_ASSIGNMENT_:
All lines from the one containing "retorna elemento HTML (10, 263, 109, 275)" through the end of the entries below should appear in the answer exactly, with no others.
Top of PROVIDED DATA
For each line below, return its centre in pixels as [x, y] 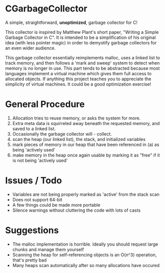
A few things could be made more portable [56, 205]
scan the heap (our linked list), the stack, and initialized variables [79, 139]
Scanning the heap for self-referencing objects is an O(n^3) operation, [84, 255]
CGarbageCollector [46, 9]
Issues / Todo [34, 181]
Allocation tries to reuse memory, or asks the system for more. [77, 118]
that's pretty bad [29, 260]
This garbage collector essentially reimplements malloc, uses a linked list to [83, 57]
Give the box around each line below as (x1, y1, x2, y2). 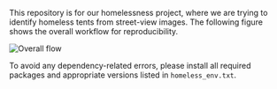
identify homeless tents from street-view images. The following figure (9, 17, 264, 27)
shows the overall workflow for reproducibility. (9, 26, 179, 36)
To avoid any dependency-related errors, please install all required (9, 61, 251, 70)
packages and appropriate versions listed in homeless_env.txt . (9, 70, 237, 80)
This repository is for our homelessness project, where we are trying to (9, 8, 268, 18)
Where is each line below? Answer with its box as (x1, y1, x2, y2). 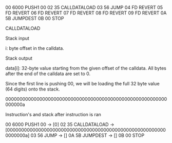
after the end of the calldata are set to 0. (5, 70, 91, 77)
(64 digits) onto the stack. (5, 86, 60, 92)
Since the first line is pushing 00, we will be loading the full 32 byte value (5, 81, 160, 86)
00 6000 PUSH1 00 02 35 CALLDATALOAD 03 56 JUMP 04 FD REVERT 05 (5, 5, 163, 10)
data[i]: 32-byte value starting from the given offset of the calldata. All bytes (5, 65, 167, 71)
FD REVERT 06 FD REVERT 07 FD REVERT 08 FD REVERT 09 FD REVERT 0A (5, 10, 167, 16)
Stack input (5, 35, 30, 41)
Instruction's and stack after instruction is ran (5, 112, 102, 117)
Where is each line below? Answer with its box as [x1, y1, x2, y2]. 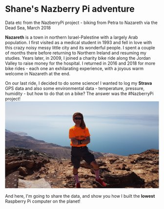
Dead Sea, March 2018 [5, 24, 51, 30]
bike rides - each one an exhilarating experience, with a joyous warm [5, 65, 144, 71]
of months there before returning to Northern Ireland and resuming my [5, 50, 146, 56]
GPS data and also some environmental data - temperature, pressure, [5, 85, 145, 91]
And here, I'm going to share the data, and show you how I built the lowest [5, 193, 155, 199]
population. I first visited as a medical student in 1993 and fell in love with [5, 39, 152, 45]
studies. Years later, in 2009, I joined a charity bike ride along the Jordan [5, 55, 151, 61]
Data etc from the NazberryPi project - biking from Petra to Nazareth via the [5, 20, 158, 25]
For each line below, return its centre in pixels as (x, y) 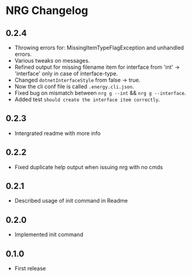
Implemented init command (49, 234)
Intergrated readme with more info (58, 133)
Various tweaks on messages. (52, 61)
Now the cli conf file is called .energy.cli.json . (74, 86)
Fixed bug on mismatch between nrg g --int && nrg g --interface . (100, 93)
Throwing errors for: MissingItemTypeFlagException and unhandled (99, 47)
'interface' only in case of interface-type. (66, 73)
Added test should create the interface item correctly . (87, 99)
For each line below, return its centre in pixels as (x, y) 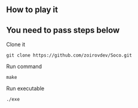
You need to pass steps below (63, 30)
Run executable (25, 88)
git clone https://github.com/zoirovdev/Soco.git (69, 55)
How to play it (32, 10)
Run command (24, 67)
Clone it (16, 45)
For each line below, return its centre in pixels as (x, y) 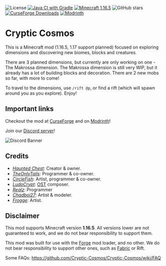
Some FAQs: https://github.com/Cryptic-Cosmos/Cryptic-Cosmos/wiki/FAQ (83, 258)
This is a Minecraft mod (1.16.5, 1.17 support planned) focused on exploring (82, 47)
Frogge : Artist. (27, 200)
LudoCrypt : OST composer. (41, 184)
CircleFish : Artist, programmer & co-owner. (57, 179)
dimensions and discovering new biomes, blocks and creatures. (71, 52)
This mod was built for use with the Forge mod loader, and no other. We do (82, 243)
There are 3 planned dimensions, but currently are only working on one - (80, 62)
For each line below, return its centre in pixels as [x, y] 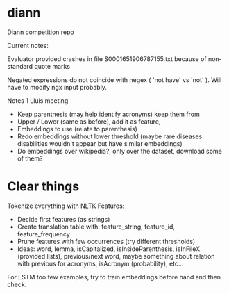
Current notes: [28, 45]
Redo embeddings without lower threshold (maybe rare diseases [110, 136]
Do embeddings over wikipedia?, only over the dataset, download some [119, 151]
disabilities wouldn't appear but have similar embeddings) [100, 143]
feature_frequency [44, 234]
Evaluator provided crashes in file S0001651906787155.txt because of [107, 59]
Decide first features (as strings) [63, 219]
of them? [30, 158]
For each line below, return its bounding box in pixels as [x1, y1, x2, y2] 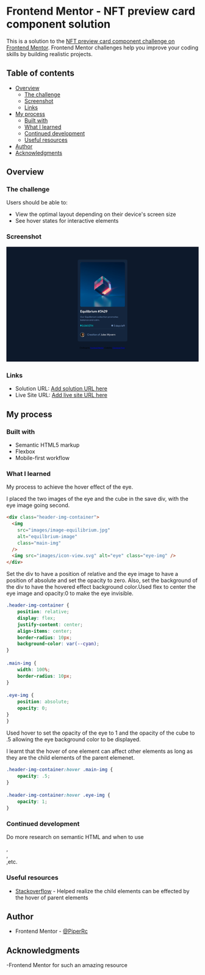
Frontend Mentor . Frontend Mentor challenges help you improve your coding [6, 44, 199, 51]
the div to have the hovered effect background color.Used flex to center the [6, 583, 196, 591]
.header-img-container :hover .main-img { [6, 766, 113, 772]
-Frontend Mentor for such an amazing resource [6, 962, 128, 969]
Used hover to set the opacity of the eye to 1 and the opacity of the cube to [6, 729, 195, 736]
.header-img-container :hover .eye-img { [6, 792, 111, 799]
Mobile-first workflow [15, 454, 70, 461]
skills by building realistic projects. [6, 50, 93, 57]
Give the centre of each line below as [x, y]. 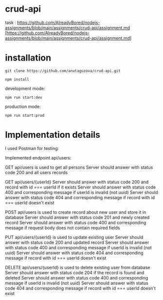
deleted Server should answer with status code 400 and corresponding [77, 278]
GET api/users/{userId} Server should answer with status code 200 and [77, 182]
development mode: [25, 88]
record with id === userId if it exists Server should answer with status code [81, 187]
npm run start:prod [25, 115]
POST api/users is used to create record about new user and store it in [76, 212]
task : [10, 22]
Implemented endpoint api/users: [38, 158]
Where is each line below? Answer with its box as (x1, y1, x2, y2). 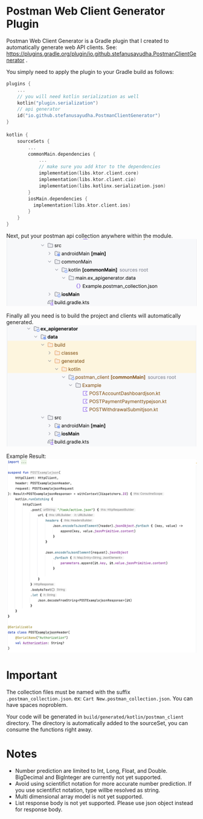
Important (6, 668, 57, 682)
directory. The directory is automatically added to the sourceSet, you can (6, 719, 188, 726)
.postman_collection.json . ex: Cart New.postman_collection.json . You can (6, 695, 193, 702)
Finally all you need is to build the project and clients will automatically (6, 312, 181, 319)
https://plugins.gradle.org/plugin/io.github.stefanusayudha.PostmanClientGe (6, 50, 197, 57)
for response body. (14, 806, 63, 813)
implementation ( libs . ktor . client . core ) (38, 170, 139, 176)
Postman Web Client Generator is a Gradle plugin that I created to (6, 37, 169, 44)
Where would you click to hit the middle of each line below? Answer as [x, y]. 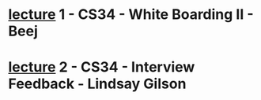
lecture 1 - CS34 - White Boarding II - [131, 15]
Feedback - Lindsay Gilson [97, 84]
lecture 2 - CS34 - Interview [102, 67]
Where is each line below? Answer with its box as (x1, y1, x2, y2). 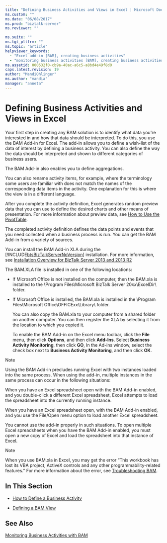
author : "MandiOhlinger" (5, 72, 57, 77)
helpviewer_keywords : (5, 48, 50, 54)
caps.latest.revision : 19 (5, 67, 59, 72)
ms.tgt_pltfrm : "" (5, 39, 43, 45)
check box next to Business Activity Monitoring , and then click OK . (12, 347, 152, 353)
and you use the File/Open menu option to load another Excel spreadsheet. (5, 412, 159, 418)
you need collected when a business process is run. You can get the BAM (5, 231, 156, 237)
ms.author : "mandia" (5, 77, 48, 82)
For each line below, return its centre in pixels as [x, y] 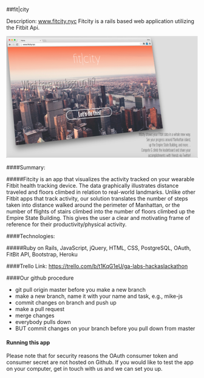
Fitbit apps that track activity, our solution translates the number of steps [97, 198]
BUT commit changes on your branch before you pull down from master [105, 328]
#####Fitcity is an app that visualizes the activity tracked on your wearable [100, 179]
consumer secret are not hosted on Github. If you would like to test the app [100, 362]
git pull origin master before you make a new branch [80, 289]
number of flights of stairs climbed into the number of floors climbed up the [101, 211]
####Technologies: [31, 236]
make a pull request [40, 309]
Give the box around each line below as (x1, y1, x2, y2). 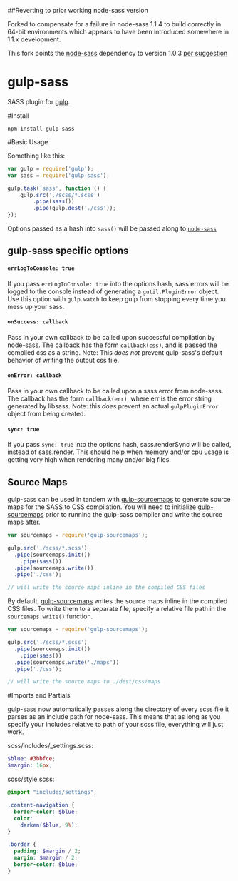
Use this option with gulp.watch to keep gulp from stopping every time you (7, 294, 226, 303)
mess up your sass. (7, 302, 65, 311)
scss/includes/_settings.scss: (7, 742, 94, 750)
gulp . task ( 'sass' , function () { (7, 185, 107, 192)
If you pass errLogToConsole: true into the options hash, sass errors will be (7, 279, 229, 288)
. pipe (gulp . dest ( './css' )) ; (33, 205, 116, 212)
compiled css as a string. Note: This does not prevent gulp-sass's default (7, 348, 222, 356)
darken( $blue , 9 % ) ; (20, 821, 78, 829)
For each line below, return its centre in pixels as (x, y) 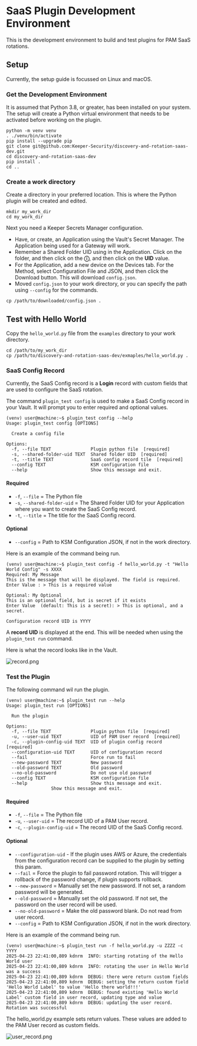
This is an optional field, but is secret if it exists (76, 600)
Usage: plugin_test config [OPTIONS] (52, 424)
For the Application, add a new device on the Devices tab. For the (94, 265)
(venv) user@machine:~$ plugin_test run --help (66, 701)
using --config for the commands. (56, 290)
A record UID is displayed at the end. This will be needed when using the (95, 632)
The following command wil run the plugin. (58, 690)
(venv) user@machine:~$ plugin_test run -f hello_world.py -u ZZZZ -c (95, 945)
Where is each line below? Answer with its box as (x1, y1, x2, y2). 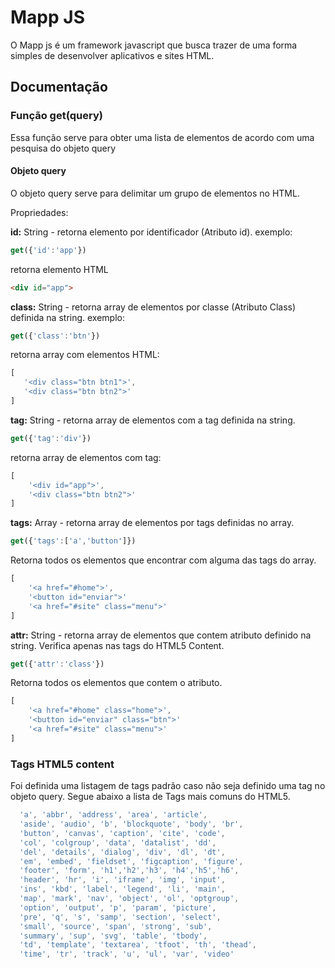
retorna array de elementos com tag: (10, 451, 162, 463)
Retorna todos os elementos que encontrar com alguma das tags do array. (10, 554, 317, 566)
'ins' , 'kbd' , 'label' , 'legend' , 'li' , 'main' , (19, 884, 226, 895)
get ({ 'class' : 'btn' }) (10, 331, 101, 341)
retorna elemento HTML (10, 263, 109, 275)
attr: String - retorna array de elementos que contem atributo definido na (10, 629, 312, 641)
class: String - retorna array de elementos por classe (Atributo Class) (10, 301, 297, 313)
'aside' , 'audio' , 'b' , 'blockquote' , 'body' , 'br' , (19, 819, 244, 829)
Bottom of PROVIDED DATA
_SOLUTION BELOW_:
retorna elemento HTML (10, 263, 109, 275)
attr: String - retorna array de elementos que contem atributo definido na (10, 629, 312, 641)
class: String - retorna array de elementos por classe (Atributo Class) (10, 301, 297, 313)
'aside' , 'audio' , 'b' , 'blockquote' , 'body' , 'br' , (19, 819, 244, 829)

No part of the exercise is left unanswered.